Suppose we have an unknown population parameter, such as a population mean \(\mu\) or a population proportion \(p\), which we'd like to estimate. For example, suppose we are interested in estimating:
- \(p\) = the (unknown) proportion of American college students, 18-24, who have a smart phone
- \(\mu\) = the (unknown) mean number of days it takes Alzheimer's patients to achieve certain milestones
In either case, we can't possibly survey the entire population. That is, we can't survey all American college students between the ages of 18 and 24. Nor can we survey all patients with Alzheimer's disease. So, of course, we do what comes naturally and take a random sample from the population, and use the resulting data to estimate the value of the population parameter. Of course, we want the estimate to be "good" in some way.

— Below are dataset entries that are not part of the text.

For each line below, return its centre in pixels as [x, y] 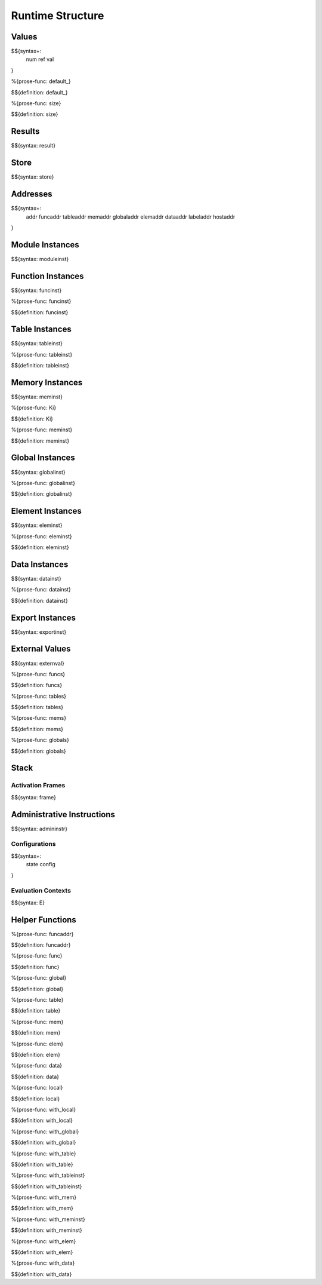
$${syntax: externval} [38, 663]
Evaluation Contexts [41, 891]
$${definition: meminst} [40, 441]
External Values [41, 649]
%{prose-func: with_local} [44, 1109]
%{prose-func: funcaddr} [42, 934]
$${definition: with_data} [41, 1274]
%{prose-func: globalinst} [43, 483]
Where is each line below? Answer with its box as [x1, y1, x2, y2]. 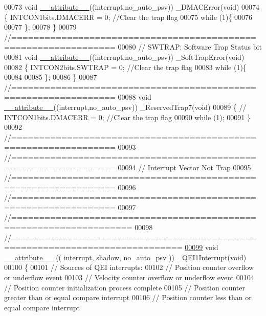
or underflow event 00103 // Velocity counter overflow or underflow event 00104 [4, 272, 254, 283]
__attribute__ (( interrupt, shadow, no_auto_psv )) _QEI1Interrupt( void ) [4, 252, 247, 262]
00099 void [185, 242, 218, 253]
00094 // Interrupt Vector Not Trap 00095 [118, 162, 251, 172]
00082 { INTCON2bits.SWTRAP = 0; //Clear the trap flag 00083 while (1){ [4, 61, 247, 72]
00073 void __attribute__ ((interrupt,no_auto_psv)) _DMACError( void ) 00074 [4, 2, 260, 12]
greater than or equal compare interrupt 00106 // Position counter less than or [4, 292, 252, 303]
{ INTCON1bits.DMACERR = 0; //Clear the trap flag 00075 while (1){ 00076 [4, 11, 253, 22]
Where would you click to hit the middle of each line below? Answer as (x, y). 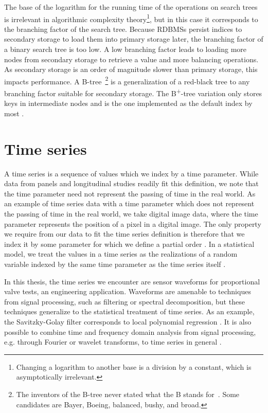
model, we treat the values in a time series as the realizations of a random (121, 254)
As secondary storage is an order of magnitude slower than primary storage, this (131, 69)
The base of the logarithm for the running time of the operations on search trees (131, 7)
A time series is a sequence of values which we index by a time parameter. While (131, 173)
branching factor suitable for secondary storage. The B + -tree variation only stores (133, 92)
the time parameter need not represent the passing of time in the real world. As (130, 193)
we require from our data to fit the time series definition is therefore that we (124, 234)
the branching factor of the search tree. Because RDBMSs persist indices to (123, 29)
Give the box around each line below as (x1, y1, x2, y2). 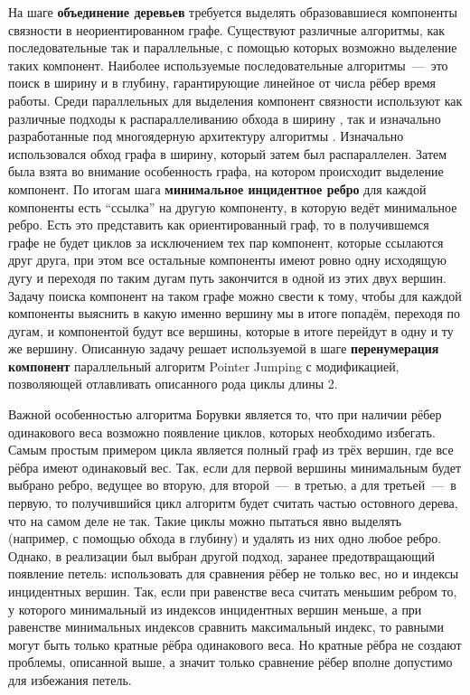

In this lesson, we'll learn two methods, namely the method of maximum likelihood and the method of moments, for deriving formulas for "good" point estimates for population parameters. We'll also learn one way of assessing whether a point estimate is "good." We'll do that by defining what a means for an estimate to be unbiased.
- To learn how to find a maximum likelihood estimator of a population parameter.
- To learn how to find a method of moments estimator of a population parameter.
- To learn how to check to see if an estimator is unbiased for a particular parameter.
- To understand the steps involved in each of the proofs in the lesson.
- To be able to apply the methods learned in the lesson to new problems.